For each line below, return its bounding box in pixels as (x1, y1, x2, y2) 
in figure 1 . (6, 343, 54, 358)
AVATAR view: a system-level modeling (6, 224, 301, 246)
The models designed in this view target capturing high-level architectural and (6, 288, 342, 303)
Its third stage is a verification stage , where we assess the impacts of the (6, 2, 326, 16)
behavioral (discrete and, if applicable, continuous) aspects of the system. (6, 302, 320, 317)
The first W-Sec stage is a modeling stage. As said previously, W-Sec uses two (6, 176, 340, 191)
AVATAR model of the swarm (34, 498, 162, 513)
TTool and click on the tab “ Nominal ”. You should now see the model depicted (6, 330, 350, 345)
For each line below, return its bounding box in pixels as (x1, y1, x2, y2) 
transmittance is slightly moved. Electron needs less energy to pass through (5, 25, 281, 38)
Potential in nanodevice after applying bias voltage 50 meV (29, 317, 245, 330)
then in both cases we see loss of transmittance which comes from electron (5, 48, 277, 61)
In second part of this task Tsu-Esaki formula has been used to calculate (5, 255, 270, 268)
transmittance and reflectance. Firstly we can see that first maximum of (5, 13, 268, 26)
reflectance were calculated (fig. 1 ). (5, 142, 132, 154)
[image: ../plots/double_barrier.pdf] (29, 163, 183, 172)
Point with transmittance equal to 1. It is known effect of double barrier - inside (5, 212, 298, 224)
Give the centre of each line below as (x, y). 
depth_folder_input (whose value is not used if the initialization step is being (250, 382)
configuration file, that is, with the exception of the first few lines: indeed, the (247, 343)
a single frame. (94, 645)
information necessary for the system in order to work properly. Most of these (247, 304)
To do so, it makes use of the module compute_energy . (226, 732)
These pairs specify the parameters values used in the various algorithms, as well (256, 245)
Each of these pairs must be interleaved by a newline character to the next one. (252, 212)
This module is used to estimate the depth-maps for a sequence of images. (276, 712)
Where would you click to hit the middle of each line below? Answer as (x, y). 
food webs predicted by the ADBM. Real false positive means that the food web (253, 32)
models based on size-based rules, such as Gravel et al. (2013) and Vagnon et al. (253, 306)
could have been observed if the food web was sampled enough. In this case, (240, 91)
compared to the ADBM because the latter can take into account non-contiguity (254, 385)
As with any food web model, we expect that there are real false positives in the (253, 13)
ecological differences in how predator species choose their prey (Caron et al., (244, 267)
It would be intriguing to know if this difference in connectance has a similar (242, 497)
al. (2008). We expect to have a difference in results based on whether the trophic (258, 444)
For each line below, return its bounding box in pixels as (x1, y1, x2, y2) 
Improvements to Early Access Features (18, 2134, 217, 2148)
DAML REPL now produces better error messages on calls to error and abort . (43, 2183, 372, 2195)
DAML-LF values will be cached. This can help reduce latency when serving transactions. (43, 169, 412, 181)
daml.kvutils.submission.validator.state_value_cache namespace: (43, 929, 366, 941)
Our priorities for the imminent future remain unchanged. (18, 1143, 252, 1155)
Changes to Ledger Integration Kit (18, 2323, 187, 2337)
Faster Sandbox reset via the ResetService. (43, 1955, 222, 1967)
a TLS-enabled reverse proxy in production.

* * * * * * * * *

§ **WHAT THE EXERCISE ASKS**: Write out the entries in full, exactly as given.

§ **EXERCISE RESULT**:
For each line below, return its bounding box in pixels as (x1, y1, x2, y2) 
in figure 1 . (6, 343, 54, 358)
AVATAR view: a system-level modeling (6, 224, 301, 246)
The models designed in this view target capturing high-level architectural and (6, 288, 342, 303)
Its third stage is a verification stage , where we assess the impacts of the (6, 2, 326, 16)
behavioral (discrete and, if applicable, continuous) aspects of the system. (6, 302, 320, 317)
The first W-Sec stage is a modeling stage. As said previously, W-Sec uses two (6, 176, 340, 191)
AVATAR model of the swarm (34, 498, 162, 513)
TTool and click on the tab “ Nominal ”. You should now see the model depicted (6, 330, 350, 345)
For each line below, return its bounding box in pixels as (x1, y1, x2, y2) 
transmittance is slightly moved. Electron needs less energy to pass through (5, 25, 281, 38)
Potential in nanodevice after applying bias voltage 50 meV (29, 317, 245, 330)
then in both cases we see loss of transmittance which comes from electron (5, 48, 277, 61)
In second part of this task Tsu-Esaki formula has been used to calculate (5, 255, 270, 268)
transmittance and reflectance. Firstly we can see that first maximum of (5, 13, 268, 26)
reflectance were calculated (fig. 1 ). (5, 142, 132, 154)
[image: ../plots/double_barrier.pdf] (29, 163, 183, 172)
Point with transmittance equal to 1. It is known effect of double barrier - inside (5, 212, 298, 224)
Give the centre of each line below as (x, y). 
depth_folder_input (whose value is not used if the initialization step is being (250, 382)
configuration file, that is, with the exception of the first few lines: indeed, the (247, 343)
a single frame. (94, 645)
information necessary for the system in order to work properly. Most of these (247, 304)
To do so, it makes use of the module compute_energy . (226, 732)
These pairs specify the parameters values used in the various algorithms, as well (256, 245)
Each of these pairs must be interleaved by a newline character to the next one. (252, 212)
This module is used to estimate the depth-maps for a sequence of images. (276, 712)
Where would you click to hit the middle of each line below? Answer as (x, y). 
food webs predicted by the ADBM. Real false positive means that the food web (253, 32)
models based on size-based rules, such as Gravel et al. (2013) and Vagnon et al. (253, 306)
could have been observed if the food web was sampled enough. In this case, (240, 91)
compared to the ADBM because the latter can take into account non-contiguity (254, 385)
As with any food web model, we expect that there are real false positives in the (253, 13)
ecological differences in how predator species choose their prey (Caron et al., (244, 267)
It would be intriguing to know if this difference in connectance has a similar (242, 497)
al. (2008). We expect to have a difference in results based on whether the trophic (258, 444)
For each line below, return its bounding box in pixels as (x1, y1, x2, y2) 
Improvements to Early Access Features (18, 2134, 217, 2148)
DAML REPL now produces better error messages on calls to error and abort . (43, 2183, 372, 2195)
DAML-LF values will be cached. This can help reduce latency when serving transactions. (43, 169, 412, 181)
daml.kvutils.submission.validator.state_value_cache namespace: (43, 929, 366, 941)
Our priorities for the imminent future remain unchanged. (18, 1143, 252, 1155)
Changes to Ledger Integration Kit (18, 2323, 187, 2337)
Faster Sandbox reset via the ResetService. (43, 1955, 222, 1967)
a TLS-enabled reverse proxy in production.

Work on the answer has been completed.